Exercise prompt:
Return every line of the data below that includes the string "erreur".
________________________________________
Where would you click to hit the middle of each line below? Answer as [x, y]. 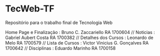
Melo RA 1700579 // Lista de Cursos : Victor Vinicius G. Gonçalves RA [77, 42]
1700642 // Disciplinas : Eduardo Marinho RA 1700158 [60, 48]
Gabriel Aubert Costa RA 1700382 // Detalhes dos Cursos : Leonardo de [79, 37]
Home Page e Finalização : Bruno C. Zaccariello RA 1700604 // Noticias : [80, 32]
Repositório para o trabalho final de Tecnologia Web [59, 22]
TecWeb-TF [30, 9]
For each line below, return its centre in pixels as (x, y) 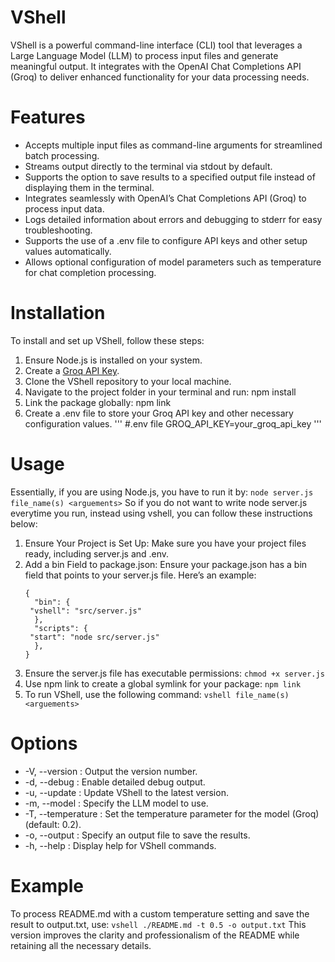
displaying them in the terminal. (89, 187)
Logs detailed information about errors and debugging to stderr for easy (173, 219)
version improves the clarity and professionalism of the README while (155, 935)
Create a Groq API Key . (72, 370)
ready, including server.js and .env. (97, 553)
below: (24, 523)
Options (44, 743)
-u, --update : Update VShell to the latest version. (126, 792)
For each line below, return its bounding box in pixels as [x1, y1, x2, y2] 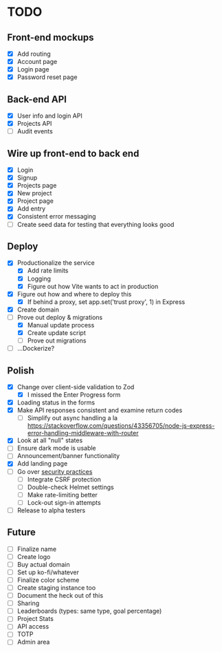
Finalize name [16, 545, 57, 553]
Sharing [16, 599, 40, 607]
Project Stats [16, 615, 54, 623]
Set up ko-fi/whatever [16, 568, 80, 576]
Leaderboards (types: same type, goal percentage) [16, 607, 162, 616]
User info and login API [16, 111, 82, 120]
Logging [27, 274, 52, 283]
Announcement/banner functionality [16, 452, 120, 460]
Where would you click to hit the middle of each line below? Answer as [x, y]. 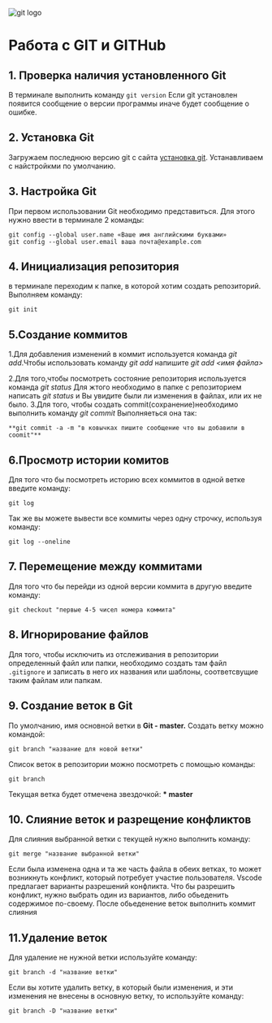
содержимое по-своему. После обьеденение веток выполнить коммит [132, 903]
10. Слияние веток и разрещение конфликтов [130, 819]
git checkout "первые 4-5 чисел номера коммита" [92, 610]
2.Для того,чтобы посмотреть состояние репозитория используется [127, 379]
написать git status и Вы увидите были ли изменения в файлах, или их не [135, 396]
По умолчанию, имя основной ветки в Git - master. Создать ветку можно [136, 725]
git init [23, 310]
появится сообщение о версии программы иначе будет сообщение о [129, 103]
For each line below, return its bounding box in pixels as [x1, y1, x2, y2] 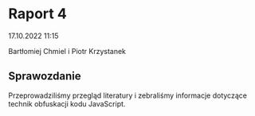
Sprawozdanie [8, 69, 81, 83]
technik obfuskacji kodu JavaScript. [8, 99, 126, 108]
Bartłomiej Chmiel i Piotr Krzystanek [8, 46, 126, 56]
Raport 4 [8, 5, 68, 23]
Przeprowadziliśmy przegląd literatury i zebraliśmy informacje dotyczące [8, 91, 247, 100]
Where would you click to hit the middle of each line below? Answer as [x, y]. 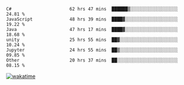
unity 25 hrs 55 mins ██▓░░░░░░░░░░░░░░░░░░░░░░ [92, 40]
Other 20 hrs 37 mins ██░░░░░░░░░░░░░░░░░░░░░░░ [92, 60]
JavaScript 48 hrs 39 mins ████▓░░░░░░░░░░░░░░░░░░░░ [92, 19]
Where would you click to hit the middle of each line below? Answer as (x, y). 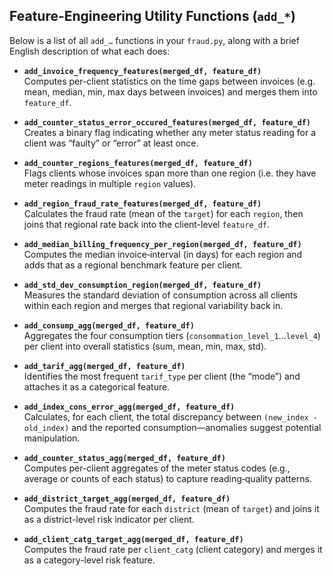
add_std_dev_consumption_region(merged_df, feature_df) (142, 285)
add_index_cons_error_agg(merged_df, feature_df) (129, 407)
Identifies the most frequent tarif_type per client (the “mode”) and (162, 376)
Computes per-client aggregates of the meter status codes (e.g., (157, 468)
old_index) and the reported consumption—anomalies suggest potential (172, 427)
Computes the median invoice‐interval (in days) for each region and (163, 254)
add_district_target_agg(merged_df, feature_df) (127, 499)
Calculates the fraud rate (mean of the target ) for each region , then (163, 213)
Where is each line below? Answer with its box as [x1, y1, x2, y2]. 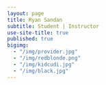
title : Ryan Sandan [7, 16, 63, 23]
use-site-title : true [7, 29, 69, 36]
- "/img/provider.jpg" [13, 49, 78, 56]
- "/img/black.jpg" [13, 67, 69, 74]
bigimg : [7, 42, 29, 49]
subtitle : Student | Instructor [7, 23, 99, 29]
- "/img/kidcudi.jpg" [13, 61, 75, 68]
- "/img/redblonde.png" [13, 55, 81, 62]
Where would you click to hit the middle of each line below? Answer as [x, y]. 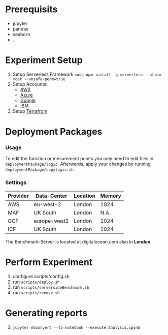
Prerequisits [31, 9]
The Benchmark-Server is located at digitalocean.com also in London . [79, 241]
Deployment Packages [54, 132]
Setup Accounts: [30, 84]
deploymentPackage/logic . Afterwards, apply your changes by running [78, 164]
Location [84, 196]
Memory [111, 196]
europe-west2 [51, 221]
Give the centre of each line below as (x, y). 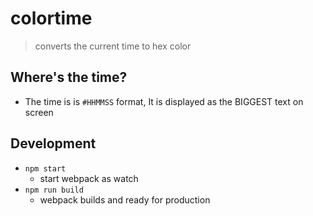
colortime (51, 18)
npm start (45, 168)
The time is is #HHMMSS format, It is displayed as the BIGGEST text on (164, 101)
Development (53, 143)
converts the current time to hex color (113, 46)
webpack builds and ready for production (125, 199)
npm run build (54, 190)
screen (39, 112)
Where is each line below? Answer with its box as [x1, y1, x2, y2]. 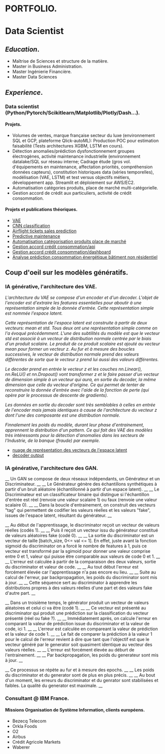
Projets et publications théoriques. [5, 207, 78, 213]
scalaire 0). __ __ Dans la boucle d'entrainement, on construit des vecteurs [5, 502, 156, 508]
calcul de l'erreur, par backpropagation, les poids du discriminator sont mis [5, 574, 158, 580]
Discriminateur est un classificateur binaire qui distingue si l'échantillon [5, 491, 149, 497]
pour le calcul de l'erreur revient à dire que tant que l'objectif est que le [5, 636, 150, 642]
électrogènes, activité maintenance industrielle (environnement [12, 153, 140, 159]
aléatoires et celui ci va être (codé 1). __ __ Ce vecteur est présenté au [5, 605, 146, 610]
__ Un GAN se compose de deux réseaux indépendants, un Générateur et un [5, 475, 160, 481]
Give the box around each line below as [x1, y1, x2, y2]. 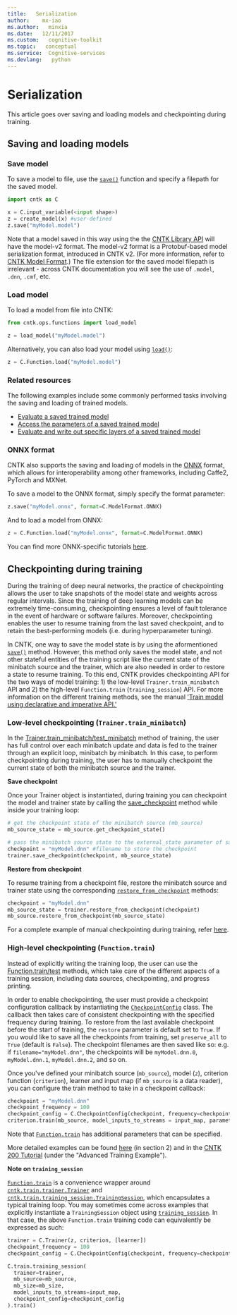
________________________________________
Response:
calcul de l'erreur, par backpropagation, les poids du discriminator sont mis [5, 574, 158, 580]
pour le calcul de l'erreur revient à dire que tant que l'objectif est que le [5, 636, 150, 642]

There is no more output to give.